* _Problem details_
Lines with "tipo": state how many there are in the records below, and nothing else.

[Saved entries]
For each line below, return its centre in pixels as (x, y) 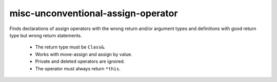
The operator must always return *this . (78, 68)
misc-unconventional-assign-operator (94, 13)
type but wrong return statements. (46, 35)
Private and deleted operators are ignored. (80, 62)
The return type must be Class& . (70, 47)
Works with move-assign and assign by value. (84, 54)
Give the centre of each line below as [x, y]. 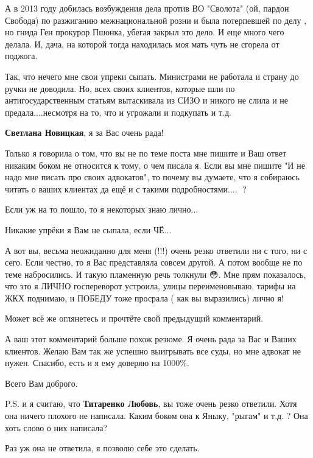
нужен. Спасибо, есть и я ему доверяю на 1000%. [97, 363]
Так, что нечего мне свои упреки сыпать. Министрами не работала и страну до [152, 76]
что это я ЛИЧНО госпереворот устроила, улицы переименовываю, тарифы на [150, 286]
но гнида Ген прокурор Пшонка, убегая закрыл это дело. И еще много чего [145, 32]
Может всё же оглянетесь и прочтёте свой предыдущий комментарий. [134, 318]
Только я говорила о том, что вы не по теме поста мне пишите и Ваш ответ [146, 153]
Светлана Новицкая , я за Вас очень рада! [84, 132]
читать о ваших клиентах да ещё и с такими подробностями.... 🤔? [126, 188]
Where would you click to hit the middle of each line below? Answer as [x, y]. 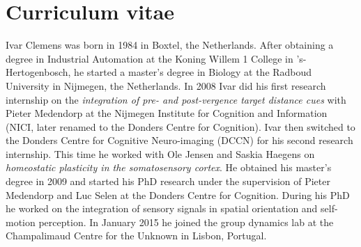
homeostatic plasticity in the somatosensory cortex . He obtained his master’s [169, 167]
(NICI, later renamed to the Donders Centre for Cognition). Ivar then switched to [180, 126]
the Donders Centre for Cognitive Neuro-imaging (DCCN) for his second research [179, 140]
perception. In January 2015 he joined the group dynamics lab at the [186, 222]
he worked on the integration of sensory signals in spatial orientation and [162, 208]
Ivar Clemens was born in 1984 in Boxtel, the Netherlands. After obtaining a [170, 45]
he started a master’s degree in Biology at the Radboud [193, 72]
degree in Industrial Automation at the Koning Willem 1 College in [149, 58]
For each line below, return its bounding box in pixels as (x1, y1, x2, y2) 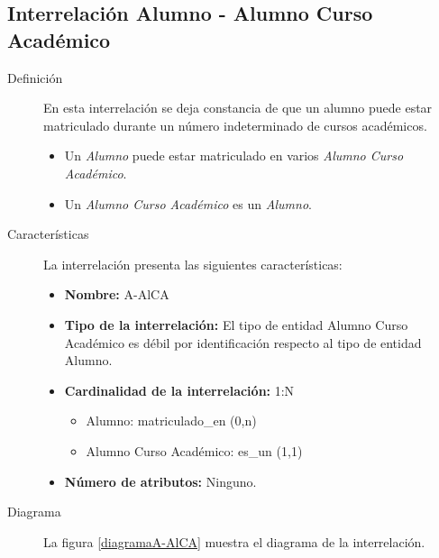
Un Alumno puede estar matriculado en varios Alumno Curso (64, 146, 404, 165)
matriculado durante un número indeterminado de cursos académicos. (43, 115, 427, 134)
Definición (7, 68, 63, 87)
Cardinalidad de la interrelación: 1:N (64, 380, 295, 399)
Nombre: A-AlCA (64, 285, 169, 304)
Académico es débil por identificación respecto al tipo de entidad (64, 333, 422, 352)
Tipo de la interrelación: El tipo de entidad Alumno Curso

* * *

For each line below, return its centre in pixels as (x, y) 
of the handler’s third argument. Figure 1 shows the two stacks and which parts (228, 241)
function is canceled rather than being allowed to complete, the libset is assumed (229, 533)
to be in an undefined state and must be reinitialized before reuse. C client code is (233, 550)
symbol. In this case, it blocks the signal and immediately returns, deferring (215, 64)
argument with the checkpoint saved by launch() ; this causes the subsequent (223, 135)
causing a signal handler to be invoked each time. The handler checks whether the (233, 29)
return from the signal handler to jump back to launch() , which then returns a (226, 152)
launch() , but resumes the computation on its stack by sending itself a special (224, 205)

* _Solution_
2